Dr Saleem İslam Konferansı Örgütü’nün 57 üyesinde toplam 500 üniversite olduğunu ancak sadece ABD’deki üniversite sayısının 5758 olduğunu belirterek “Hristiyan dünyasında okuma yazma oranı % 89 (15’inde % 100) iken Müslüman dünyasında okuma yazma oranı %40, herkesin okuryazar olduğu tek bir Müslüman ülke yok, 100 Hristiyan’dan 40’ı üniversite mezunu iken 100 Müslüman’dan yalnızca 2’si üniversite mezunu” diyor.
Tabii durum böyle olunca Müslüman dünyadan bir bilim adamı, çağı değiştiren bir düşünür, dünyayı farklı kılan bir siyasetçi çıkamıyor.
Buna karşı Müslüman dünyada bir tek Türkiye genel oranların dışında kalabiliyor. Dünyanın en iyi 500 üniversitesi arasına Müslüman dünyadan yalnızca Türkiye’deki 1 üniversite girebiliyor. Bir tek Türkiye’den çıkan bilim adamları, sanatçılar, yazarlar bir fark yaratabiliyor.
Bunu Atatürk’ün kurduğu laik-demokratik Türkiye Cumhuriyeti başarabildi.
Şimdi bu gidiş dindar-kindar” eğitim dayatması ile durdurulmaya çalışılıyor.
Oysa dünya çok başka bir yere gidiyor. Baş döndürücü hızla gelişen teknoloji, yeni buluşlar ama en önemlisi yeni fikirler iyi eğitim almamış, bunun önemini kavramamış ülkelerin insanlarını silindir gibi ezip geçecek.
Bugün Pazar olmasını da fırsat bilerek belki biraz uzun ama çok önemli ve anlamlı bir yazı paylaşmak istiyorum.
Roger Stapley adlı fütürist bir yazarın çoğu belki hepimiz hayattayken görebileceği yenilikleri anlatan bir yazısı bu. Birlikte okuyalım;
Düşünün, tahayyül edin… 1998’de Kodak’ta 170.000 kişi çalışıyordu, şirket ürettiği fotoğraf kâğıtlarının %85’ini dünya çapında satıyordu.
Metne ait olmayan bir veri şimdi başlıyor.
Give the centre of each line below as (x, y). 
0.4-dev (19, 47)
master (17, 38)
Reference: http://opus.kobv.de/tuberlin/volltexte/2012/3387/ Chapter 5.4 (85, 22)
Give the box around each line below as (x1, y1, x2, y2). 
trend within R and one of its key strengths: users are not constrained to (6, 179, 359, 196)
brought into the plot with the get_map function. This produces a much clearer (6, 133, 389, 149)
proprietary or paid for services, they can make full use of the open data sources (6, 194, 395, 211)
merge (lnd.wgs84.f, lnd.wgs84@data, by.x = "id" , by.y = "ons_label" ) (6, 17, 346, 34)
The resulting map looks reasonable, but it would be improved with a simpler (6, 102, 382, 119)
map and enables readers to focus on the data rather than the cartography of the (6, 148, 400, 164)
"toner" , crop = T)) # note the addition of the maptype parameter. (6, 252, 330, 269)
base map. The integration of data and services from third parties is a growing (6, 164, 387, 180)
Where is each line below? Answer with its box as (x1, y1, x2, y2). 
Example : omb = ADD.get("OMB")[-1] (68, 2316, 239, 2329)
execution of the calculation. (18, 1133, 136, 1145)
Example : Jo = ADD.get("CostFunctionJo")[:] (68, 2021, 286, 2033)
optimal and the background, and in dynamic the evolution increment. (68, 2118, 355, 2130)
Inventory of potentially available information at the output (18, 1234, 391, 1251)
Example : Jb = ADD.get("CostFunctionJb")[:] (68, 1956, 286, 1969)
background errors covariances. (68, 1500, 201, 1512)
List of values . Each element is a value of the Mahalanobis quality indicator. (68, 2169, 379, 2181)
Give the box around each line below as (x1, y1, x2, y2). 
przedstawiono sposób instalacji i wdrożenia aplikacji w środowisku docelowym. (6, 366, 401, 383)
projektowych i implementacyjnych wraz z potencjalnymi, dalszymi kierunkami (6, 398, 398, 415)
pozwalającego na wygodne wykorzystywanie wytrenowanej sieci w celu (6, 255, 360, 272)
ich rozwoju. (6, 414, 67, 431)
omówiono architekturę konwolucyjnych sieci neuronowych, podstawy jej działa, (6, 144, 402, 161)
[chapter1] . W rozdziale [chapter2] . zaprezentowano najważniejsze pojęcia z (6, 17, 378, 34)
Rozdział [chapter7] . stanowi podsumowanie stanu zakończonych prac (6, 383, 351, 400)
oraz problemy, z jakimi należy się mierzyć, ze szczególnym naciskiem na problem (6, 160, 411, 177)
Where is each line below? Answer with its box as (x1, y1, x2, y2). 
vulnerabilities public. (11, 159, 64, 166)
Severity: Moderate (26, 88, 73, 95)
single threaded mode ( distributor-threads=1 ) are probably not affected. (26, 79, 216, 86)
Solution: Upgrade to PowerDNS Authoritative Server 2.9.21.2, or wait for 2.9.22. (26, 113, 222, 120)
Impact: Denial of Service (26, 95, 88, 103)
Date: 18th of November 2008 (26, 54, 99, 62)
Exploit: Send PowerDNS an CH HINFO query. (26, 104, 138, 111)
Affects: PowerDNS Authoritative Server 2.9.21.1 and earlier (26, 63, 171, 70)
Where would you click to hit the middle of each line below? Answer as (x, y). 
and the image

Birkaç yıl içinde fotoğraf kâğıdı üretimine gerek kalmadı ve şirket iflas etti. 1998 yılındayken, çok değil üç yıl sonra 2001’de fotoğraflarınızı film kâğıdına çekmeyeceğiniz aklınıza gelmiş miydi? Dijital kameralar 1975 yılında icat edildi. İlk kameralar yalnızca 10.000 piksel yeteneğindeydi. Bütün üstel teknolojilerde olduğu gibi dijital kameralar uzunca bir süre hayal kırıklığı yarattı ama daha sonra, sadece birkaç yıl içinde, film fotoğrafçılığına göre çok üstün olduğu kanıtlandı ve fotoğrafçılıkta kullanılan başlıca yöntem haline geldi.
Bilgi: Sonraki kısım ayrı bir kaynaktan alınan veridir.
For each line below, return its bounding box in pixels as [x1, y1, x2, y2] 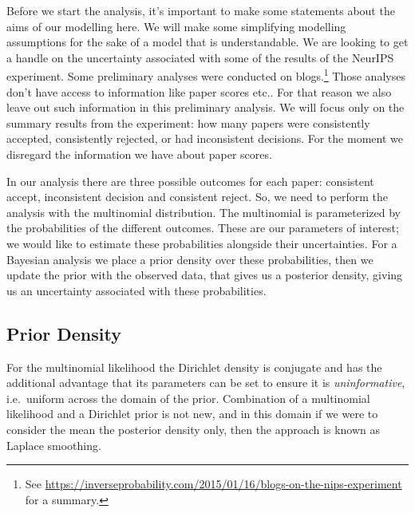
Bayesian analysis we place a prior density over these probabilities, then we [6, 251, 373, 267]
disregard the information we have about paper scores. [6, 146, 272, 162]
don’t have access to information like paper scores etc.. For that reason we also [6, 83, 392, 100]
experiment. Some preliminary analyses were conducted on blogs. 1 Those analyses [6, 65, 405, 85]
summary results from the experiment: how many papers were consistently [6, 114, 370, 131]
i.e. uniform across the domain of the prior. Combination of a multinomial [6, 389, 370, 406]
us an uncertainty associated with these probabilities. [6, 282, 267, 298]
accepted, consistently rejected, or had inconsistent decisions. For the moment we [6, 130, 403, 147]
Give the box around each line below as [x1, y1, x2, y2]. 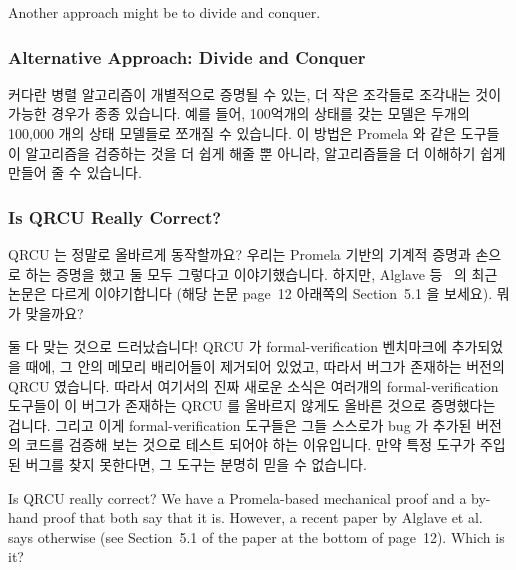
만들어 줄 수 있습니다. [8, 162, 142, 183]
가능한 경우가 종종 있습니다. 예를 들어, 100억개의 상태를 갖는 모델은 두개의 [8, 103, 470, 124]
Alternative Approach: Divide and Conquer [8, 44, 366, 69]
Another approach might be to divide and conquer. [8, 2, 321, 22]
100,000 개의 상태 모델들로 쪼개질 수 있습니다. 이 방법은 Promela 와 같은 [8, 123, 457, 143]
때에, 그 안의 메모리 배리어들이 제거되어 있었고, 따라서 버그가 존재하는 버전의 [25, 355, 505, 376]
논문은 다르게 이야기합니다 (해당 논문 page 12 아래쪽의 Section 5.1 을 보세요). [8, 283, 493, 304]
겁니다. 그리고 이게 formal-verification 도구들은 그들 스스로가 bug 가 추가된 [8, 414, 472, 435]
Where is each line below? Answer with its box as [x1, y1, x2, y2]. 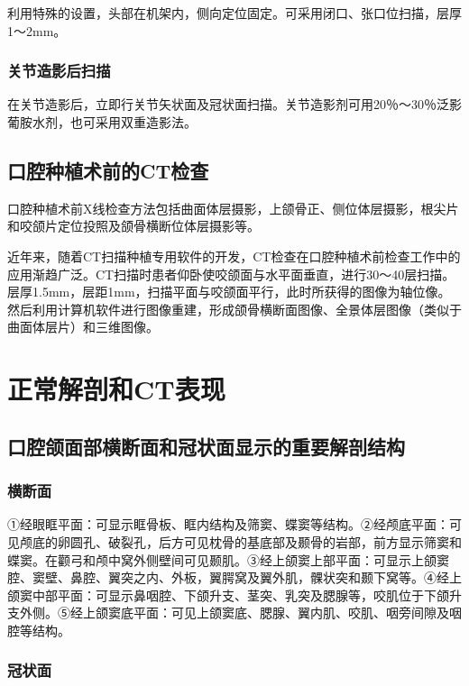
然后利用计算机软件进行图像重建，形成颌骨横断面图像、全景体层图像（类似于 [7, 299, 462, 318]
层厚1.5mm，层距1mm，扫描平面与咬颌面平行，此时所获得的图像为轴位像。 [7, 282, 451, 301]
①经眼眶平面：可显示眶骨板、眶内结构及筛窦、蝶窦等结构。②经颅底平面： [7, 515, 449, 534]
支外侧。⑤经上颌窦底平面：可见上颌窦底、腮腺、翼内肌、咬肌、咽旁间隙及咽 [7, 603, 462, 622]
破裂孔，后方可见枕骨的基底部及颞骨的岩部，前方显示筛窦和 [107, 532, 462, 551]
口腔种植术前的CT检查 [7, 156, 209, 184]
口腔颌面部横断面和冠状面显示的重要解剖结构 [7, 432, 405, 460]
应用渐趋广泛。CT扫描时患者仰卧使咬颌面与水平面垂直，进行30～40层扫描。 [7, 264, 455, 283]
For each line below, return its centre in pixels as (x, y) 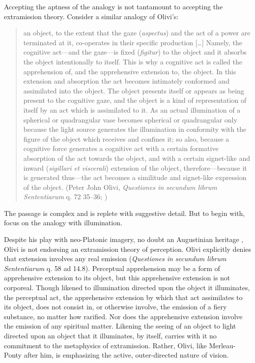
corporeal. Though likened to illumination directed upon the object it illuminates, (127, 287)
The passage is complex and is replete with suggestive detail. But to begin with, (125, 213)
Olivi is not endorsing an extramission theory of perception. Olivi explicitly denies (128, 249)
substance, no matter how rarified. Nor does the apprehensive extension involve (123, 316)
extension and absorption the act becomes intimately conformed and (126, 81)
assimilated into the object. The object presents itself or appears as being (134, 90)
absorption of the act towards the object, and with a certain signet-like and (137, 158)
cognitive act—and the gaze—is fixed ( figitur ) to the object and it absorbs (135, 52)
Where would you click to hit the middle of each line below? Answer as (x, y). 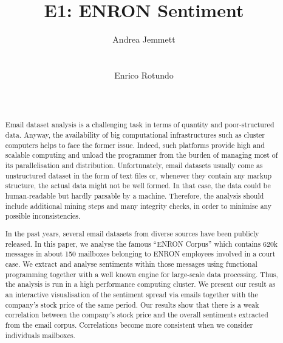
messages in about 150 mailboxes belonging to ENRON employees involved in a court (140, 254)
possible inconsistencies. (43, 216)
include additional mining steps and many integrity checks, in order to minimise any (138, 206)
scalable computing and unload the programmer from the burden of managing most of (141, 155)
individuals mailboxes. (40, 335)
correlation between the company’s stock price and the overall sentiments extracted (137, 315)
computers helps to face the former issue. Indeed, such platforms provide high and (135, 145)
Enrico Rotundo (144, 75)

Şimdi aynı şey yapay zekâ, sağlık, elektrikli / otomatik (şoförsüz) araçlar, eğitim, üç boyutlu baskı, tarım ve mesleklerde de oluyor.

Dördüncü endüstri devrimine, üstel yazılım teknolojisine hoş geldiniz!.. Bu yazılım kabiliyeti 5-10 yıl içinde geleneksel endüstri yöntemlerinin büyük bölümünü yok edecek.
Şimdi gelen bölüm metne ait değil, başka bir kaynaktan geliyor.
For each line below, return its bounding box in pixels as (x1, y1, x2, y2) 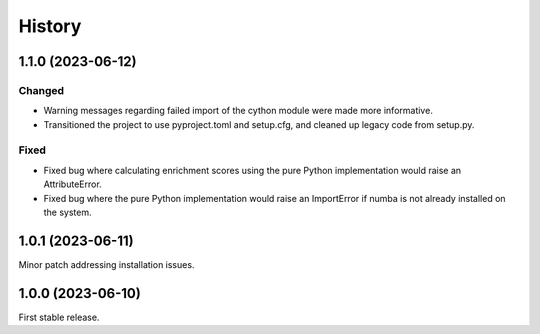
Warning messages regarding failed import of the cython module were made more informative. (43, 105, 434, 117)
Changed (18, 83, 65, 97)
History (18, 15, 82, 37)
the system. (43, 206, 92, 219)
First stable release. (18, 311, 100, 323)
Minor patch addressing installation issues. (18, 258, 195, 270)
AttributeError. (43, 178, 102, 190)
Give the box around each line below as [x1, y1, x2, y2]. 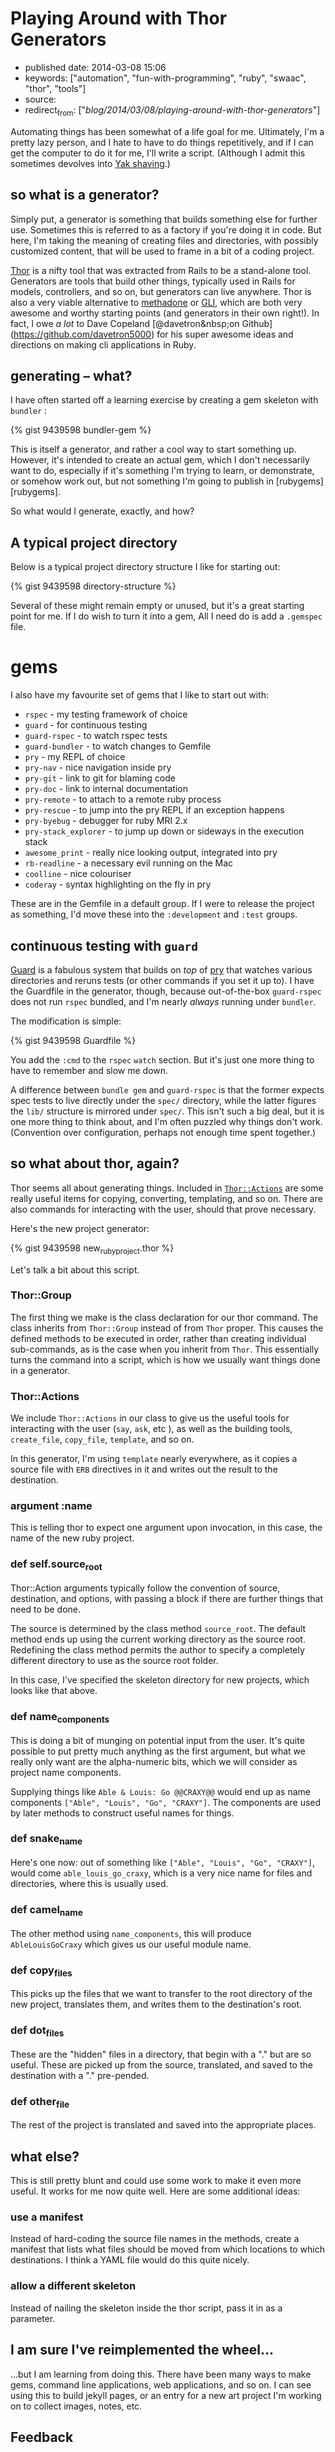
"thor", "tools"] [24, 82, 87, 94]
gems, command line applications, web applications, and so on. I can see [10, 2378, 312, 2391]
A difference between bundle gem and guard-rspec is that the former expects [10, 1083, 325, 1096]
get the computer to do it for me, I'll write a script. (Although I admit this [10, 147, 306, 159]
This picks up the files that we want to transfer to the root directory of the [10, 1988, 313, 2000]
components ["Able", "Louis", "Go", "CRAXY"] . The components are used [10, 1796, 322, 1808]
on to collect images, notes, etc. [10, 2400, 143, 2412]
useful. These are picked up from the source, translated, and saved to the [10, 2058, 313, 2071]

Über‘in sadece bir yazılımdan ibaret olduğunu, şirketin kendine ait bir tek otomobili bile olmamasına rağmen dünyanın en büyük taksi şirketi olduğunu hatırlatmak isterim.

YAPAY ZEKÂ
Bilgisayarlar dünyayı anlama ve yorumlama konusunda kat be kat üstün. İçinde bulunduğumuz yıl bilgisayar, dünyanın en iyi “go play” (damaya benzer, çok zor bir uzak doğu oyunu) oyuncusunu yendi. Bu olay, tahmin edilen tarihten on yıl önce gerçekleşti.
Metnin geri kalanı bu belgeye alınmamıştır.